Amir Taheri looks at the Iranian election results:

With the results of the twin elections held in Iran last week officially established, it is clear that the electorate have dealt the ultra-radical President Ahmadinejad his first significant political defeat….

The first and politically more important election concerned the choice of 86 mullahs to form the new Assembly of Experts (AOE) who has the task of electing and , if need be, dismissing the “Supreme Guide.” Since the “Supreme Guide” holds almost unlimited powers under the Islamist constitution, many analysts regard it as the true powerhouse of the Khomeinist system.

Elected for eight years, the new AOE may well choose the next “Supreme Guide” before it term ends in 2014. The incumbent, Ayatollah Ali Khamenehi, although aged only 66, is said to be in declining health that might force him to step down at some point.

Before last week’s election, however, the possibility of an early end to Khamenehi’s career as “Supreme Guide” had become a hot topic in Tehran’s political circles. There was a feeling that President Ahmadinejad, representing a new generation of radical revolutionaries with military and security backgrounds, was planning to seize control of the AOE and use it to replace Khamenehi with his own religious guru, a certain Ayatollah Muhammad-Taqi Mesbah-Yazdi. All that was needed for Ahmadinejad’s alleged scheme to be implemented was a change of 17 seats in favour of his faction in the AOE….

However, it was clear that Ahmadinejad has failed to secure the extra 17 seats he reportedly needed to win control of the AOE. Wore still, his ultra-radical faction suffered other humiliations. His ostensible guru, Mesbah-Yazdi came way down the list of those elected in Tehran while Ayatollah Hussein Gheravi, the faction’s standard-bearer in the key province of Khorassan, where the holy city of Mashhad is located, failed to win a seat. However, possibly the worst blow to Ahmadinejad was the election of former President Ali-Akbar Hashemi Rafsanjani, a mullah-cum-businessman he had handily defeated in presidential election in 2005. […]

The power struggle in Tehran, however, is far from over. In the other election, held for municipal councils throughout the country, the ultra-radical faction led by Ahmadinejad did better. With more than 90 per cent of the results confirmed, Ahmadinejad and his allies, standing on separate lists, appear to have won control of councils in 27 of 30 provinces with some 73 per cent of the votes at national level.
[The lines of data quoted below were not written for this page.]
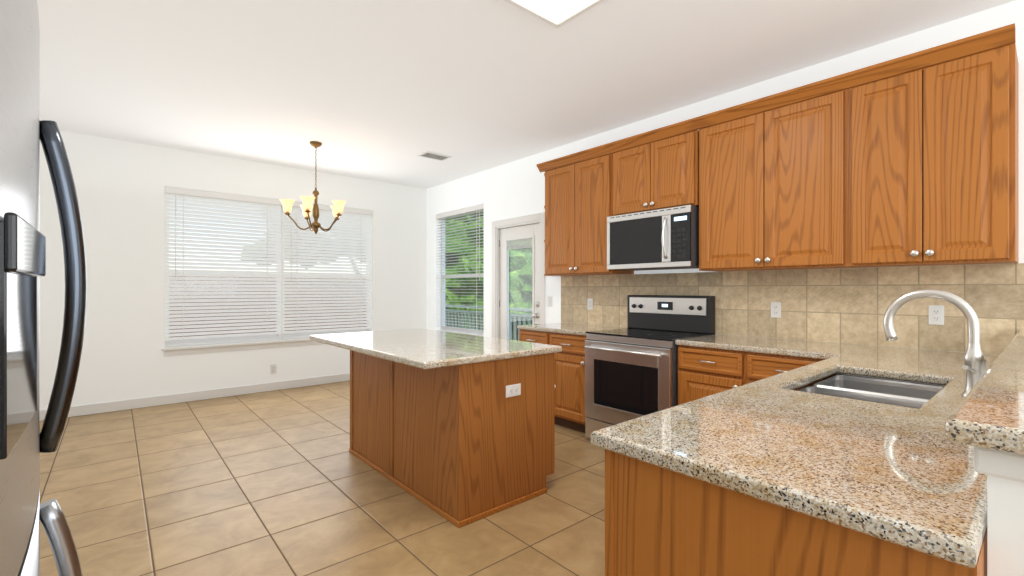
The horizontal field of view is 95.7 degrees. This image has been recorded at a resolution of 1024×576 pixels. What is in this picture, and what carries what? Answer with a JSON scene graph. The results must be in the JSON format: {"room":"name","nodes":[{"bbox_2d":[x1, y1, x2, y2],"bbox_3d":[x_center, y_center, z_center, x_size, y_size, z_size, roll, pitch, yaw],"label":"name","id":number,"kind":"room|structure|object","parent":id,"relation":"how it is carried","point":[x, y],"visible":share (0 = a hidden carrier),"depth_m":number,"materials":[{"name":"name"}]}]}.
{"room":"kitchen","nodes":[
{"label":"kitchen","id":0,"kind":"room"},
{"bbox_2d":[40,130,426,409],"bbox_3d":[-3.181,-0.145,5.801,5.020,2.850,0.150,0,0,-41],"label":"wall","id":1,"kind":"structure","parent":0,"point":[120,185],"depth_m":5.07,"materials":[{"name":"white paint"}]},
{"bbox_2d":[40,373,349,420],"bbox_3d":[-3.115,1.227,5.747,4.688,0.104,0.017,0,0,-41],"label":"baseboard","id":2,"kind":"structure","parent":1,"relation":"attached to","point":[88,409],"depth_m":5.29,"materials":[{"name":"white wood"}]},
{"bbox_2d":[161,196,370,355],"bbox_3d":[-2.960,-0.197,5.958,2.480,1.884,0.190,0,0,-41],"label":"window","id":3,"kind":"structure","parent":1,"relation":"in","point":[200,349],"depth_m":5.75,"materials":[{"name":"white"}]},
{"bbox_2d":[165,186,281,346],"bbox_3d":[-3.412,-0.248,5.553,1.203,1.780,0.070,0,0,-41],"label":"window blind","id":4,"kind":"object","parent":3,"relation":"attached to","point":[223,201],"visible":0.88,"depth_m":5.51,"materials":[{"name":"white plastic"}]},
{"bbox_2d":[282,201,372,338],"bbox_3d":[-2.491,-0.248,6.343,1.203,1.780,0.070,0,0,-41],"label":"window blind","id":5,"kind":"object","parent":3,"relation":"attached to","point":[348,284],"visible":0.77,"depth_m":6.33,"materials":[{"name":"white plastic"}]},
{"bbox_2d":[270,364,276,373],"bbox_3d":[-3.007,1.010,5.844,0.070,0.116,0.009,0,0,-41],"label":"outlet","id":6,"kind":"object","parent":1,"relation":"attached to","point":[273,368],"visible":1,"depth_m":5.84,"materials":[{"name":"white plastic"}]},
{"bbox_2d":[39,381,604,575],"bbox_3d":[-0.009,1.330,2.100,5.020,0.100,9.900,0,0,-41],"label":"floor","id":7,"kind":"structure","parent":0,"point":[283,482],"depth_m":2.75,"materials":[{"name":"tile"}]},
{"bbox_2d":[0,0,86,575],"bbox_3d":[-0.990,0.380,0.390,0.905,1.800,0.920,0,0,-41],"label":"fridge","id":8,"kind":"object","parent":7,"relation":"on","point":[24,440],"visible":1,"depth_m":0.69,"materials":[{"name":"silver metal"}]},
{"bbox_2d":[349,352,556,527],"bbox_3d":[-0.481,0.842,3.319,0.798,0.874,1.534,0,0,-41],"label":"kitchen island","id":9,"kind":"object","parent":7,"relation":"on","point":[441,424],"depth_m":2.77,"materials":[{"name":"brown wood"}]},
{"bbox_2d":[309,328,561,371],"bbox_3d":[-0.644,0.384,3.320,1.005,0.039,1.800,0,0,-41],"label":"island countertop","id":10,"kind":"structure","parent":9,"relation":"on","point":[424,349],"depth_m":2.94,"materials":[{"name":"beige stone"}]},
{"bbox_2d":[506,383,520,397],"bbox_3d":[0.009,0.600,2.740,0.116,0.070,0.009,0,0,-41],"label":"outlet","id":11,"kind":"object","parent":9,"relation":"attached to","point":[513,390],"visible":1,"depth_m":2.74,"materials":[{"name":"white plastic"}]},
{"bbox_2d":[519,329,546,343],"bbox_3d":[0.441,0.842,4.704,0.640,0.874,0.430,0,0,-41],"label":"base cabinet","id":12,"kind":"object","parent":7,"relation":"on","point":[540,337],"depth_m":4.50,"materials":[{"name":"brown wood"}]},
{"bbox_2d":[547,332,586,432],"bbox_3d":[0.739,0.842,4.357,0.640,0.874,0.484,0,0,-41],"label":"base cabinet","id":13,"kind":"object","parent":7,"relation":"on","point":[569,378],"depth_m":4.14,"materials":[{"name":"brown wood"}]},
{"bbox_2d":[517,322,627,335],"bbox_3d":[0.596,0.384,4.520,0.647,0.038,0.922,0,0,-41],"label":"countertop","id":14,"kind":"structure","parent":13,"relation":"on","point":[564,328],"depth_m":4.40,"materials":[{"name":"stone"}]},
{"bbox_2d":[585,295,715,437],"bbox_3d":[1.111,0.667,3.820,0.741,1.225,0.801,0,0,-41],"label":"range","id":15,"kind":"object","parent":7,"relation":"on","point":[631,371],"visible":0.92,"depth_m":3.72,"materials":[{"name":"silver metal"}]},
{"bbox_2d":[678,345,742,404],"bbox_3d":[1.583,0.842,3.372,0.640,0.874,0.480,0,0,-41],"label":"base cabinet","id":16,"kind":"object","parent":7,"relation":"on","point":[702,372],"depth_m":3.18,"materials":[{"name":"brown wood"}]},
{"bbox_2d":[675,334,856,357],"bbox_3d":[1.743,0.384,3.181,0.647,0.038,0.981,0,0,-41],"label":"countertop","id":17,"kind":"structure","parent":16,"relation":"on","point":[785,347],"depth_m":3.05,"materials":[{"name":"stone"}]},
{"bbox_2d":[743,352,838,390],"bbox_3d":[1.902,0.842,3.000,0.640,0.874,0.499,0,0,-41],"label":"base cabinet","id":18,"kind":"object","parent":7,"relation":"on","point":[756,366],"depth_m":2.88,"materials":[{"name":"brown wood"}]},
{"bbox_2d":[839,374,986,568],"bbox_3d":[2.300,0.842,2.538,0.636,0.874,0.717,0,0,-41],"label":"base cabinet","id":19,"kind":"object","parent":7,"relation":"on","point":[982,558],"depth_m":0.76,"materials":[{"name":"brown wood"}]},
{"bbox_2d":[590,345,998,567],"bbox_3d":[1.489,0.490,1.833,2.787,0.250,0.704,0,0,-41],"label":"countertop","id":20,"kind":"structure","parent":19,"relation":"on","point":[885,460],"depth_m":1.09,"materials":[{"name":"stone"}]},
{"bbox_2d":[883,289,986,395],"bbox_3d":[1.534,0.182,1.687,0.359,0.364,0.275,0,0,-41],"label":"faucet","id":21,"kind":"object","parent":20,"relation":"on","point":[975,362],"visible":0.88,"depth_m":1.58,"materials":[{"name":"silver metal"}]},
{"bbox_2d":[974,446,1023,575],"bbox_3d":[1.810,0.765,1.547,2.673,1.030,0.173,0,0,-41],"label":"half wall","id":22,"kind":"structure","parent":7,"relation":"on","point":[1003,471],"depth_m":0.73,"materials":[{"name":"white paint"}]},
{"bbox_2d":[945,328,1023,454],"bbox_3d":[1.836,0.229,1.498,2.697,0.038,0.345,0,0,-41],"label":"bar","id":23,"kind":"object","parent":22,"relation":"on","point":[988,413],"visible":1,"depth_m":0.81,"materials":[{"name":"stone"}]},
{"bbox_2d":[37,0,1014,188],"bbox_3d":[-0.009,-1.620,2.100,5.020,0.100,9.900,0,0,-41],"label":"ceiling","id":24,"kind":"structure","parent":0,"point":[387,91],"depth_m":3.29,"materials":[{"name":"white paint"}]},
{"bbox_2d":[280,141,345,233],"bbox_3d":[-2.124,-1.080,4.993,0.671,0.980,0.651,0,0,-41],"label":"chandelier","id":25,"kind":"object","parent":24,"relation":"hanging from","point":[307,206],"visible":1,"depth_m":4.93,"materials":[{"name":"gold metal"}]},
{"bbox_2d":[417,151,450,160],"bbox_3d":[-0.913,-1.563,5.460,0.340,0.012,0.220,0,0,-41],"label":"ceiling vent","id":26,"kind":"object","parent":24,"relation":"in","point":[434,156],"visible":0.98,"depth_m":5.45,"materials":[{"name":"white metal"}]},
{"bbox_2d":[504,0,604,27],"bbox_3d":[0.008,-1.554,2.127,1.200,0.029,0.600,0,0,-41],"label":"recessed light","id":27,"kind":"object","parent":24,"relation":"in","point":[556,13],"visible":1,"depth_m":2.56,"materials":[{"name":"white plastic"}]},
{"bbox_2d":[427,0,1023,354],"bbox_3d":[1.889,-0.145,3.628,0.150,2.850,9.750,0,0,-41],"label":"wall","id":28,"kind":"structure","parent":0,"point":[516,188],"depth_m":4.64,"materials":[{"name":"white paint"}]},
{"bbox_2d":[441,211,483,334],"bbox_3d":[-0.733,-0.197,6.648,0.190,1.884,1.270,0,0,-41],"label":"window","id":29,"kind":"structure","parent":28,"relation":"in","point":[457,329],"depth_m":6.85,"materials":[{"name":"white"}]},
{"bbox_2d":[436,204,483,335],"bbox_3d":[-0.743,-0.248,6.640,0.070,1.780,1.206,0,0,-41],"label":"window blind","id":30,"kind":"object","parent":29,"relation":"attached to","point":[479,208],"visible":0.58,"depth_m":6.56,"materials":[{"name":"white plastic"}]},
{"bbox_2d":[492,212,545,337],"bbox_3d":[0.115,0.202,5.683,0.166,2.154,0.980,0,0,-41],"label":"door frame","id":31,"kind":"structure","parent":28,"relation":"attached to","point":[523,220],"depth_m":5.74,"materials":[{"name":"white wood"}]},
{"bbox_2d":[499,223,539,339],"bbox_3d":[0.076,0.249,5.661,0.116,2.037,0.785,0,0,-41],"label":"patio door","id":32,"kind":"structure","parent":28,"relation":"in","point":[531,233],"depth_m":5.71,"materials":[{"name":"white"}]},
{"bbox_2d":[547,296,551,306],"bbox_3d":[0.423,0.140,5.213,0.010,0.120,0.075,0,0,-41],"label":"switch plate","id":33,"kind":"object","parent":28,"relation":"attached to","point":[549,301],"visible":1,"depth_m":5.21,"materials":[{"name":"white plastic"}]},
{"bbox_2d":[540,143,633,275],"bbox_3d":[0.737,-0.718,4.583,0.352,1.156,0.859,0,0,-41],"label":"upper cabinet","id":34,"kind":"object","parent":28,"relation":"attached to","point":[578,186],"depth_m":4.43,"materials":[{"name":"brown wood"}]},
{"bbox_2d":[612,119,695,215],"bbox_3d":[1.277,-0.970,3.953,0.352,0.651,0.799,0,0,-41],"label":"upper cabinet","id":35,"kind":"object","parent":28,"relation":"attached to","point":[655,169],"depth_m":3.80,"materials":[{"name":"brown wood"}]},
{"bbox_2d":[607,205,698,270],"bbox_3d":[1.230,-0.405,3.917,0.467,0.466,0.783,0,0,-41],"label":"microwave","id":36,"kind":"object","parent":35,"relation":"attached to","point":[664,239],"visible":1,"depth_m":3.74,"materials":[{"name":"silver metal"}]},
{"bbox_2d":[696,75,847,271],"bbox_3d":[1.853,-0.718,3.280,0.352,1.156,0.950,0,0,-41],"label":"upper cabinet","id":37,"kind":"object","parent":28,"relation":"attached to","point":[770,169],"depth_m":3.12,"materials":[{"name":"brown wood"}]},
{"bbox_2d":[561,263,1023,354],"bbox_3d":[1.656,0.113,3.775,0.010,0.503,3.432,0,0,-41],"label":"backsplash","id":38,"kind":"structure","parent":28,"relation":"attached to","point":[845,305],"depth_m":3.13,"materials":[{"name":"tile"}]},
{"bbox_2d":[587,298,592,309],"bbox_3d":[0.801,0.155,4.756,0.009,0.116,0.070,0,0,-41],"label":"outlet","id":39,"kind":"object","parent":38,"relation":"attached to","point":[589,303],"visible":1,"depth_m":4.75,"materials":[{"name":"white plastic"}]},
{"bbox_2d":[771,302,780,317],"bbox_3d":[1.946,0.155,3.420,0.009,0.116,0.070,0,0,-41],"label":"outlet","id":40,"kind":"object","parent":38,"relation":"attached to","point":[775,309],"visible":1,"depth_m":3.42,"materials":[{"name":"white plastic"}]},
{"bbox_2d":[928,305,943,324],"bbox_3d":[2.519,0.155,2.752,0.009,0.116,0.070,0,0,-41],"label":"outlet","id":41,"kind":"object","parent":38,"relation":"attached to","point":[935,314],"visible":1,"depth_m":2.75,"materials":[{"name":"white plastic"}]},
{"bbox_2d":[844,23,1018,267],"bbox_3d":[2.387,-0.718,2.658,0.352,1.156,0.689,0,0,-41],"label":"upper cabinet","id":42,"kind":"object","parent":28,"relation":"attached to","point":[912,159],"depth_m":2.51,"materials":[{"name":"brown wood"}]},
{"label":"outside","id":43,"kind":"structure","parent":0,"visible":0},
{"bbox_3d":[0.542,4.290,7.050,70.000,0.020,70.000,0,0,-41],"label":"ground","id":44,"kind":"structure","parent":43,"visible":0},
{"bbox_2d":[169,276,365,337],"bbox_3d":[-6.219,2.005,5.527,9.750,4.550,0.112,0,0,-41],"label":"fence","id":45,"kind":"object","parent":44,"relation":"on","point":[258,308],"depth_m":7.30,"materials":[{"name":"brown"}]},
{"bbox_2d":[241,210,336,265],"bbox_3d":[-4.472,-0.736,15.392,8.045,10.071,6.832,0,0,-41],"label":"tree","id":46,"kind":"object","parent":44,"relation":"on","point":[292,245],"depth_m":14.41,"materials":[{"name":"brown plant"}]},
{"bbox_2d":[324,215,452,261],"bbox_3d":[-2.089,-0.534,14.682,8.090,9.668,6.929,0,0,-41],"label":"tree","id":47,"kind":"object","parent":44,"relation":"on","point":[449,258],"depth_m":11.48,"materials":[{"name":"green plant"}]},
{"bbox_2d":[445,220,483,318],"bbox_3d":[0.306,1.127,13.339,6.007,6.345,5.310,0,0,-41],"label":"tree","id":48,"kind":"object","parent":44,"relation":"on","point":[448,282],"depth_m":10.85,"materials":[{"name":"green plant"}]},
{"bbox_2d":[445,218,483,291],"bbox_3d":[-0.911,1.178,13.021,6.737,6.244,5.719,0,0,-41],"label":"tree","id":49,"kind":"object","parent":44,"relation":"on","point":[473,269],"depth_m":10.66,"materials":[{"name":"green plant"}]},
{"bbox_2d":[445,303,531,340],"bbox_3d":[-0.101,2.290,7.302,1.590,3.980,6.020,0,0,-41],"label":"railing","id":50,"kind":"object","parent":44,"relation":"on","point":[460,320],"depth_m":9.08,"materials":[{"name":"grey paint"}]},
{"bbox_2d":[445,215,531,268],"bbox_3d":[-0.410,-0.531,11.851,7.790,9.662,5.999,0,0,-41],"label":"tree","id":51,"kind":"object","parent":44,"relation":"on","point":[521,246],"depth_m":10.28,"materials":[{"name":"green plant"}]},
{"bbox_2d":[445,257,531,340],"bbox_3d":[0.029,1.320,10.874,5.043,5.960,5.568,0,0,-41],"label":"tree","id":52,"kind":"object","parent":44,"relation":"on","point":[527,301],"depth_m":9.63,"materials":[{"name":"green plant"}]},
{"bbox_2d":[456,212,531,288],"bbox_3d":[0.482,-0.806,12.389,6.267,10.246,6.779,0,0,-41],"label":"tree","id":53,"kind":"object","parent":44,"relation":"on","point":[521,256],"depth_m":9.84,"materials":[{"name":"green plant"}]}
]}
The conservative faction, led by Rafsanjani and his two protégés, former President Muhammad Khatami and former Parliamentary Speaker Mahdi Karrubi, collected 18 per cent of the votes at the national level and won control in two provinces. The remaining province, Tehran, the biggest in terms of population was won by a splinter group from Ahmadinejad’s faction, led by Muhammad-Baqer Qalibaf the outgoing mayor of the capital.
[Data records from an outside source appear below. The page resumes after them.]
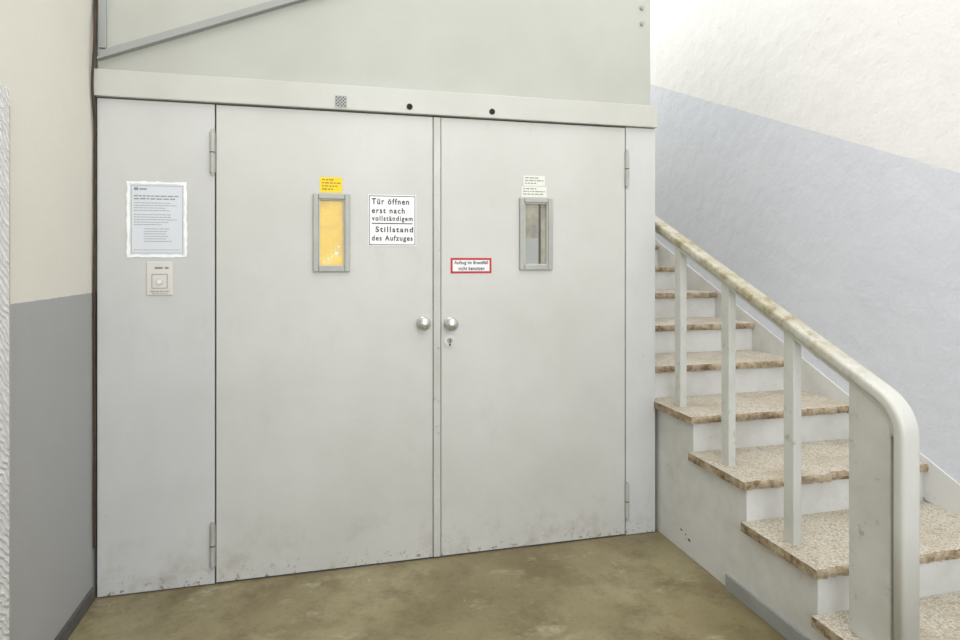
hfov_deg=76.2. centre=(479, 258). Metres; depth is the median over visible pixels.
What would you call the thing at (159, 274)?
panel
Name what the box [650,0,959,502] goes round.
wall
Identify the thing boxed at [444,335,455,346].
keyhole
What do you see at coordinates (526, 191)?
label
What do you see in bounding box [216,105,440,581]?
leaf
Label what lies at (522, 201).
window frame
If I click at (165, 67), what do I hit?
enclosure
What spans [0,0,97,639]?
wall
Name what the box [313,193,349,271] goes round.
window frame
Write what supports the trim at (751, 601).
attached to the staircase
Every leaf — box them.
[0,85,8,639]
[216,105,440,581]
[441,118,624,555]
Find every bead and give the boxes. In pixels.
[319,199,344,266]
[525,203,547,264]
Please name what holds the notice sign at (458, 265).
attached to the leaf at (533, 375)
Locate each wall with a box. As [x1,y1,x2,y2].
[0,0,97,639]
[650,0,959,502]
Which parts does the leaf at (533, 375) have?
knob
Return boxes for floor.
[68,529,786,639]
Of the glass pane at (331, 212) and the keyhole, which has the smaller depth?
the glass pane at (331, 212)
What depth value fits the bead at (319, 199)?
2.75 m
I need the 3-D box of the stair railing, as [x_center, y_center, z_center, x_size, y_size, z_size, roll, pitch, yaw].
[0.763,-0.137,3.953,0.068,2.739,4.383,0,0,-14]
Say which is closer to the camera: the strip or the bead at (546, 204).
the strip
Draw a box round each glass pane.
[320,201,344,266]
[525,204,545,263]
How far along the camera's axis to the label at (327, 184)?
2.75 m
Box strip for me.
[9,106,9,639]
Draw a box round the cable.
[91,0,96,548]
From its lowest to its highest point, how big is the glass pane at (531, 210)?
0.303 m
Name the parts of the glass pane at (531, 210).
car door edge
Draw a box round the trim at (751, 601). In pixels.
[725,574,809,639]
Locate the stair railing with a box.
[655,215,919,639]
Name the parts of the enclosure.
panel, hinge, hinge, lintel plate, panel, sill, hinge, hinge, frame
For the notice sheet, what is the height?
0.323 m
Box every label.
[320,177,341,192]
[521,186,546,197]
[523,175,544,185]
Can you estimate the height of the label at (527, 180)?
0.049 m
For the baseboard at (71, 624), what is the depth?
2.34 m
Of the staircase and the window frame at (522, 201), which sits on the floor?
the staircase
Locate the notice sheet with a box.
[126,181,186,257]
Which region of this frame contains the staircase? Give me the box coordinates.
[654,239,959,639]
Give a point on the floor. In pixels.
(643, 586)
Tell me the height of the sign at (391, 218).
0.234 m
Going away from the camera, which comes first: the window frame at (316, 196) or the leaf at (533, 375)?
the window frame at (316, 196)
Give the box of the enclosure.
[94,0,656,597]
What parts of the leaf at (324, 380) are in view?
knob, meeting strip
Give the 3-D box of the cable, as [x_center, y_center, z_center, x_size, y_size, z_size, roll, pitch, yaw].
[-1.579,-0.995,2.504,0.022,4.370,0.041,0,0,-35]
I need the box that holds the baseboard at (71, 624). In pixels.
[54,587,94,639]
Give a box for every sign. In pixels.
[368,194,415,245]
[451,258,490,272]
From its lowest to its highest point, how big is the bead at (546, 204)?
0.303 m
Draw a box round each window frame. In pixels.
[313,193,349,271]
[519,197,552,269]
The blow dealt at Ahmadinejad is primarily a Tehran phenomenon. The capital city, with a population of some 15 million, is the stronghold of middle classes that have been frightened by the president[‘s] incendiary rhetoric and alleged cravings for a “Clash of Civilisations” that could lead to war. […]
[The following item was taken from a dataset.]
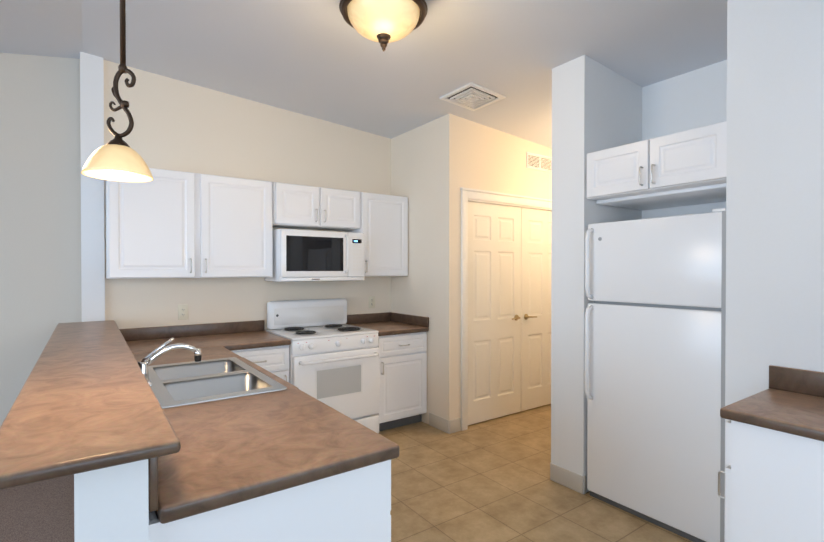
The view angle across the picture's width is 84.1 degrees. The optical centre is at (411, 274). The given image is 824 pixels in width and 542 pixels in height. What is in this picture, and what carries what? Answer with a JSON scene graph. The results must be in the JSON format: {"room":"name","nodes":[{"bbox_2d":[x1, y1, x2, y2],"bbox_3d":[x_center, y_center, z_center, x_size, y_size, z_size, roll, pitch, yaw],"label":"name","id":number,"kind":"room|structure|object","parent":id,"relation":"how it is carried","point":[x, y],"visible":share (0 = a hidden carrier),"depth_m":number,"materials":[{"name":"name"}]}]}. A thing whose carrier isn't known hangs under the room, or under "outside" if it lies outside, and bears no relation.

Rafsanjani, possibly Iran’s wealthiest man, represents the fears of the middle and upper classes that have seen the economy on the verge of collapse, businesses frozen and the outflow of capital turned into a flood, since Ahmadinejad’s election. But it is hard to see what the Rafsanjani faction can do against an administration that has managed to maintain its base among the urban poor and remains popular within the segment of the Iranian population that still believes in the Khomeinist revolution.

The impact of Ahmadinejad’s defeat in the AOE elections on Iran’s foreign policy is even harder to gauge. Rafsanjani and his faction have no means of directly influencing decision-making in that field. But they could serve as a channel of communication between the European Union and Khamenehi and persuade the latter to offer at least some of the concessions needed to defuse the crisis over Iran’s alleged nuclear ambitions.

However, that possibility may force Ahmadinejad to heat up his rhetoric further and adopt an even more aggressive posture to prevent any deal brokered by the European Union.

As always in Iranian politics under Khomeinism, good news comes mixed with bad. Ahmadinejad is wounded but still very much alive. And that, according to Machiavelli, is when a political animal is at his most dangerous.